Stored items

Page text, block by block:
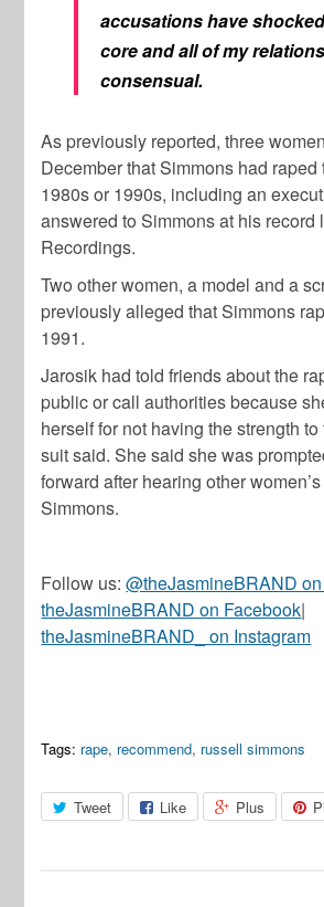
accusations have
core and all of my
consensual.
As previously reported, three
December that Simmons had raped
1980s or 1990s, including an
answered to Simmons at his record
Recordings.
Two other women, a model and a
previously alleged that Simmons
1991.
Jarosik had told friends about the
public or call authorities because
herself for not having the strength
suit said. She said she was
forward after hearing other
Simmons.
Follow us:@theJasmineBRAND
theJasmineBRAND on Facebook|
theJasmineBRAND_ on Instagram
Tags: rape, recommend, russell simmons
Tweet Like Plus
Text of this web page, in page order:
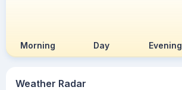
Weather Radar
Morning Day Evening
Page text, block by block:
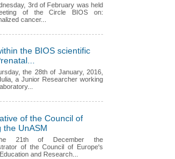
3rd of February was held
of the Circle BIOS on:
cancer...
the BIOS scientific
the 28th of January, 2016,
a Junior Researcher working
of the Council of
the UnASM
21th of December the
of the Council of Europe's
and Research...
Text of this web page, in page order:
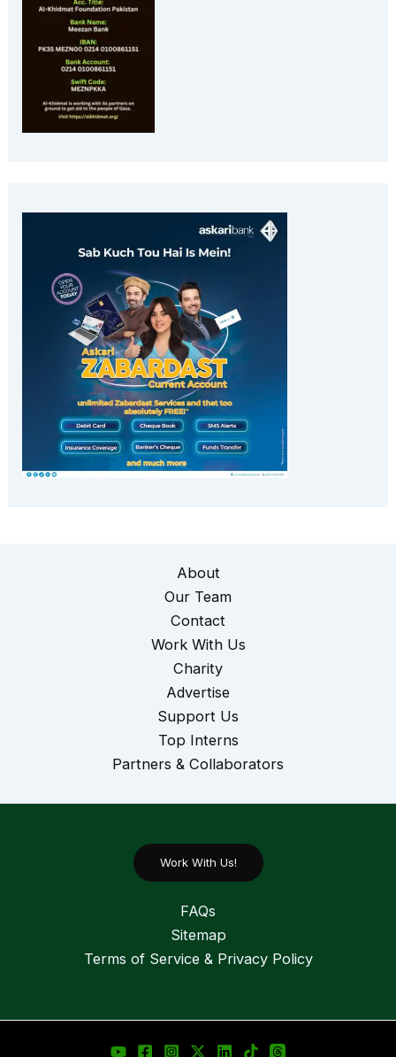
About
Our Team
Contact
Work With Us
Charity
Advertise
Support Us
Top Interns
Partners & Collaborators
Work With Us!
FAQs
Sitemap
Terms of Service & Privacy Policy
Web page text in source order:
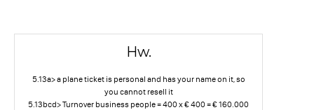
Hw.
5.13a> a plane ticket is personal and has your name on it, so
you cannot resell it
5.13bcd> Turnover business people = 400 x € 400 = € 160.000
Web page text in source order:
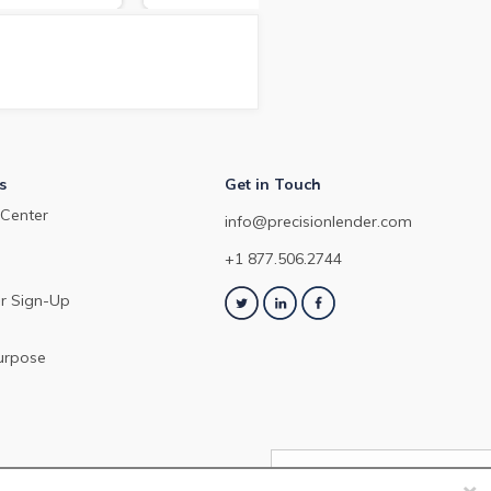
Sign-Up
Get in Touch
info@precisionlender.com
+1 877.506.2744
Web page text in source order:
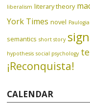
liberalism literary theory
York Times novel Paulogia
semantics short story
hypothesis social psychology
¡Reconquista!
CALENDAR
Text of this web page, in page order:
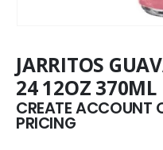
JARRITOS
24 12OZ 370ML
CREATE ACCOUNT
PRICING
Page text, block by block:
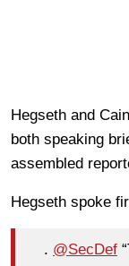
Hegseth and
both speaking
assembled
Hegseth spoke
. @SecDef
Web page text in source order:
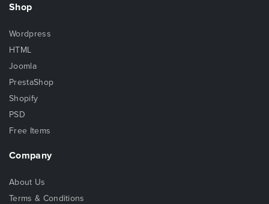
Shop
Wordpress
HTML
Joomla
PrestaShop
Shopify
PSD
Free Items
Company
About Us
Terms & Conditions
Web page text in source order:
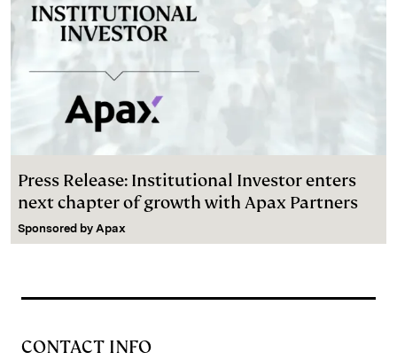
Press Release: Institutional Investor enters
next chapter of growth with Apax Partners
Sponsored by Apax
CONTACT INFO
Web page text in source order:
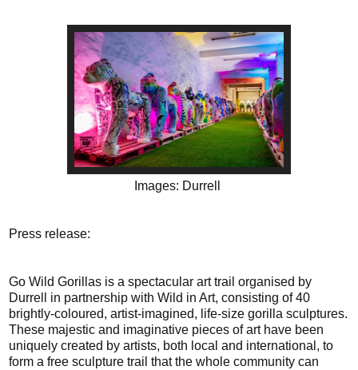
Images: Durrell
Press release:
Go Wild Gorillas is a spectacular art trail organised by
Durrell in partnership with Wild in Art, consisting of 40
brightly-coloured, artist-imagined, life-size gorilla sculptures.
These majestic and imaginative pieces of art have been
uniquely created by artists, both local and international, to
form a free sculpture trail that the whole community can
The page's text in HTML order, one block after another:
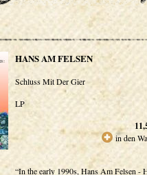
HANS AM FELSEN
Schluss Mit Der Gier
LP
in den
“In the early 1990s, Hans Am Felsen -
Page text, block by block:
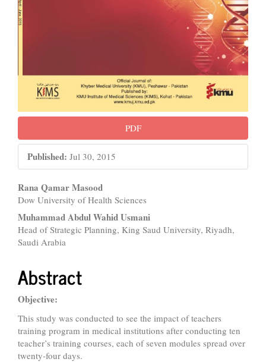
PDF
Published: Jul 30, 2015
Main
Article
Content
Rana Qamar Masood
Dow University of Health Sciences
Muhammad Abdul Wahid Usmani
Head of Strategic Planning, King Saud University, Riyadh,
Saudi Arabia
Abstract
Objective:
This study was conducted to see the impact of teachers
training program in medical institutions after conducting ten
teacher’s training courses, each of seven modules spread over
twenty-four days.
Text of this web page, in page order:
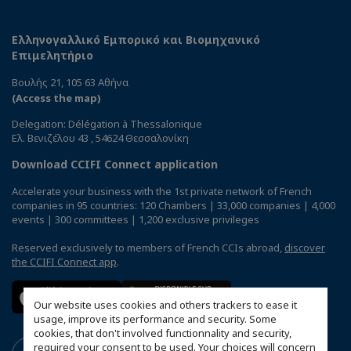
Our website uses cookies and others trackers to ease it
usage, improve its performance and security. Some
cookies, that don't involved functionnality and security,
required your consent to be used. Your choices will concern
Ελληνογαλλικό Εμπορικό και Βιομηχανικό
Επιμελητήριο
Βουλής 21, 105 63 Αθήνα
(Access the map)
Delegation: Délégation à Thessalonique
Ελ. Βενιζέλου 43 , 54624 Θεσσαλονίκη
Download CCIFI Connect application
Accelerate your business with the 1st private network of French
companies in 95 countries: 120 Chambers | 33,000 companies | 4,000
events | 300 committees | 1,200 exclusive privileges
Reserved exclusively to members of French CCIs abroad, discover
the CCIFI Connect app.
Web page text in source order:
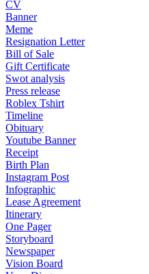
CV
Banner
Meme
Resignation Letter
Bill of Sale
Gift Certificate
Swot analysis
Press release
Roblex Tshirt
Timeline
Obituary
Youtube Banner
Receipt
Birth Plan
Instagram Post
Infographic
Lease Agreement
Itinerary
One Pager
Storyboard
Newspaper
Vision Board
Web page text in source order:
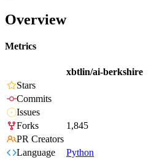
Overview
Metrics
xbtlin/ai-berkshire
Stars
Commits
Issues
Forks
1,845
PR Creators
Language
Python
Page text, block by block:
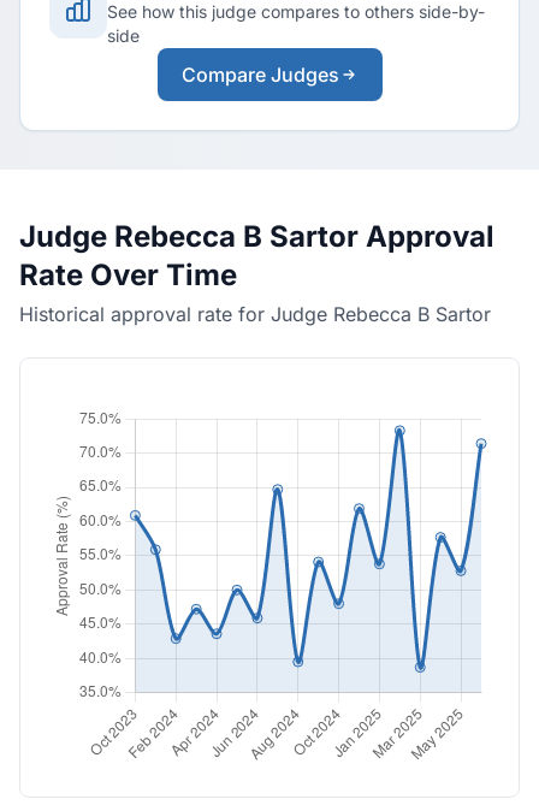
See how this judge compares to others side-by-
side
Compare Judges
Judge Rebecca B Sartor Approval
Rate Over Time
Historical approval rate for Judge Rebecca B Sartor
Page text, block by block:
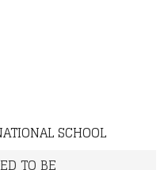
SCHOOL
TO BE
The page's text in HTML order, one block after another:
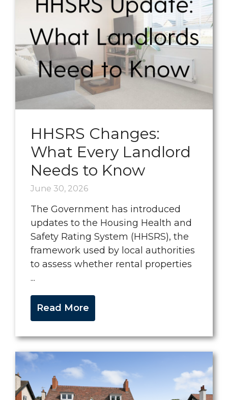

### What needs to be done:
What is needed here is each line above set down word for word, minus the images.

### Answer below:
Page text, block by block:
accusations have
core and all of my
consensual.
As previously reported, three
December that Simmons had raped
1980s or 1990s, including an
answered to Simmons at his record
Recordings.
Two other women, a model and a
previously alleged that Simmons
1991.
Jarosik had told friends about the
public or call authorities because
herself for not having the strength
suit said. She said she was
forward after hearing other
Simmons.
Follow us:@theJasmineBRAND
theJasmineBRAND on Facebook|
theJasmineBRAND_ on Instagram
Tags: rape, recommend, russell simmons
Tweet Like Plus
Text of this web page, in page order:
Weather Radar
Morning Day Evening
Page text, block by block:
3rd of February was held
of the Circle BIOS on:
cancer...
the BIOS scientific
the 28th of January, 2016,
a Junior Researcher working
of the Council of
the UnASM
21th of December the
of the Council of Europe's
and Research...
Text of this web page, in page order:
About
Our Team
Contact
Work With Us
Charity
Advertise
Support Us
Top Interns
Partners & Collaborators
Work With Us!
FAQs
Sitemap
Terms of Service & Privacy Policy
Web page text in source order:
Hw.
5.13a> a plane ticket is personal and has your name on it, so
you cannot resell it
5.13bcd> Turnover business people = 400 x € 400 = € 160.000
Web page text in source order:
Sign-Up
Get in Touch
info@precisionlender.com
+1 877.506.2744
Web page text in source order:
liberalism literary theory
York Times novel Paulogia
semantics short story
hypothesis social psychology
¡Reconquista!
CALENDAR
Text of this web page, in page order:
JARRITOS
24 12OZ 370ML
CREATE ACCOUNT
PRICING
Page text, block by block:
Hegseth and
both speaking
assembled
Hegseth spoke
. @SecDef
Web page text in source order:
Shop
Wordpress
HTML
Joomla
PrestaShop
Shopify
PSD
Free Items
Company
About Us
Terms & Conditions
Web page text in source order:
Press Release: Institutional Investor enters
next chapter of growth with Apax Partners
Sponsored by Apax
CONTACT INFO
Web page text in source order:
Images: Durrell
Press release:
Go Wild Gorillas is a spectacular art trail organised by
Durrell in partnership with Wild in Art, consisting of 40
brightly-coloured, artist-imagined, life-size gorilla sculptures.
These majestic and imaginative pieces of art have been
uniquely created by artists, both local and international, to
form a free sculpture trail that the whole community can
The page's text in HTML order, one block after another:
HANS AM FELSEN
Schluss Mit Der Gier
LP
in den
“In the early 1990s, Hans Am Felsen -
Page text, block by block:
PDF
Published: Jul 30, 2015
Main
Article
Content
Rana Qamar Masood
Dow University of Health Sciences
Muhammad Abdul Wahid Usmani
Head of Strategic Planning, King Saud University, Riyadh,
Saudi Arabia
Abstract
Objective:
This study was conducted to see the impact of teachers
training program in medical institutions after conducting ten
teacher’s training courses, each of seven modules spread over
twenty-four days.
Text of this web page, in page order:
Our website uses cookies and others trackers to ease it
usage, improve its performance and security. Some
cookies, that don't involved functionnality and security,
required your consent to be used. Your choices will concern
Ελληνογαλλικό Εμπορικό και Βιομηχανικό
Επιμελητήριο
Βουλής 21, 105 63 Αθήνα
(Access the map)
Delegation: Délégation à Thessalonique
Ελ. Βενιζέλου 43 , 54624 Θεσσαλονίκη
Download CCIFI Connect application
Accelerate your business with the 1st private network of French
companies in 95 countries: 120 Chambers | 33,000 companies | 4,000
events | 300 committees | 1,200 exclusive privileges
Reserved exclusively to members of French CCIs abroad, discover
the CCIFI Connect app.
Web page text in source order:
CV
Banner
Meme
Resignation Letter
Bill of Sale
Gift Certificate
Swot analysis
Press release
Roblex Tshirt
Timeline
Obituary
Youtube Banner
Receipt
Birth Plan
Instagram Post
Infographic
Lease Agreement
Itinerary
One Pager
Storyboard
Newspaper
Vision Board
Web page text in source order:
Overview
Metrics
xbtlin/ai-berkshire
Stars
Commits
Issues
Forks
1,845
PR Creators
Language
Python
Page text, block by block:
See how this judge compares to others side-by-
side
Compare Judges
Judge Rebecca B Sartor Approval
Rate Over Time
Historical approval rate for Judge Rebecca B Sartor
Page text, block by block:
SCHOOL
TO BE
The page's text in HTML order, one block after another:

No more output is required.